# June US historical precipitation, a quick analysis

The NCDC June climate summary for the United States is out. June’s a real important month in the Northern Hemisphere, especially agriculturally. I’ll use these data as a chance to demonstrate the probability that June 2014 precipitation (P) in the US is drawn from a stationary distribution (over 1895-2014, 120 years, CONUS), using both state- and region-based P rankings, and 250k Monte Carlo simulations. [There are 97 years of record for Alaska, and Hawaii’s not included.] If precipitation is stationary over that time, we expect the state rankings (normalized to a 0-1 scale) not to differ significantly from 0.5. Easier still, although a slightly different question, is to evaluate the probability of having 9 states rank among their 10 wettest (as was observed), as then we only need that information, not the actual rankings of each state.

Below are the graphics showing the rankings (120 = wettest; Alaska, not shown, had the 2nd wettest June in its 97 year record):

One nice thing about this is that only a few lines of code are needed. Here it is for the first situation:

```## 1. State-based. Probability that 9 (of 49) states' June 2014 precip ranks among the state's wettest.  Hawaii not included.
# Non-Alaska: 120 years in the NCDC record (1895-2014).  Alaska: 97 year record (1918-2014)
# 1=dryest, 120=wettest; all rankings normalized to 0-1 scale; test stat = 111/120 = .9175.

rm(list=ls()); options(digits=3)
trials=250000; data=rep(NA,trials)
for (i in 1:trials) {z1=sample(seq(.001,1,.001),size=49,replace=F); data[i]=length(z1[z1 >= 111/120])}
(p = length(data[data>=9])/trials)
```

States are not all the same size, so we should normalize accordingly. A quicker approximation is just to use climate regions, which are more roughly equal in size than the states are. However, there are only ten of them, so it might be better to look at their central tendency and dispersion, rather than the number placing in the ten wettest years. [Of course, for both analyses, it would be even better to use the actual P values themselves, instead of their ranks, but with 120 years of data, this will be a good approximation of that].

```## 2. Region-based. Probability that mean and std. dev. of regional (including AK) June 2014 precip ranks exceed expectation under hypothesis of stationarity (no change).  Hawaii not included.
regn.ranks = c(c(88,40,107,120,112,97,23,13,50)/120, 96/97)
par1=mean(regn.ranks); par2=sd(regn.ranks)
trials=250000; data=matrix(NA,nrow=trials,ncol=2)
for (i in 1:trials){
z1=sample((1:1000)/1000,10,F)
data[i,1]=mean(z1); data[i,2]=sd(z1)
print(i)
}
p.mean = length(data[,1][data[,1]>=par1])/trials
p.sd = length(data[,2][data[,2]>=par2])/trials
```

OK, so the results then.
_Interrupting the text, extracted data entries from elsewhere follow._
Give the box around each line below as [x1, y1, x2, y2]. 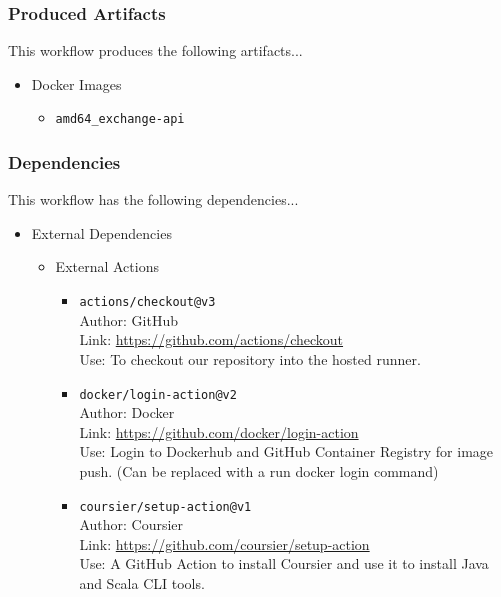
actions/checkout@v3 [79, 295, 216, 310]
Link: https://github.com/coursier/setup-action [79, 533, 370, 554]
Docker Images [31, 73, 122, 94]
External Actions [55, 256, 159, 277]
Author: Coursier [79, 514, 184, 535]
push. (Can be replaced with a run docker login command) [79, 460, 439, 481]
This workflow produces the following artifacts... [8, 40, 303, 61]
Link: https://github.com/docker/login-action [79, 421, 359, 442]

The state-based analysis (top) returns a value of p = 0.009, or just under 1%, for the probability of having 9 states out of 49 rank in the top 10 of their historical records. The region-based analysis gives p = 0.063 for a stationary mean, and p = 0.098 for a stationary standard deviation, at the region level, thus neither quite reaching the standard p = .05 signficance level, but both getting there. Remember, p = 0.5 would be the expected value for each metric under a stationary June precipitation; values deviating therefrom, either way, indicating evidence for dynamics. Note also that this is not a trend analysis; for that you would need the time series of either the P values or the rankings for each state or region.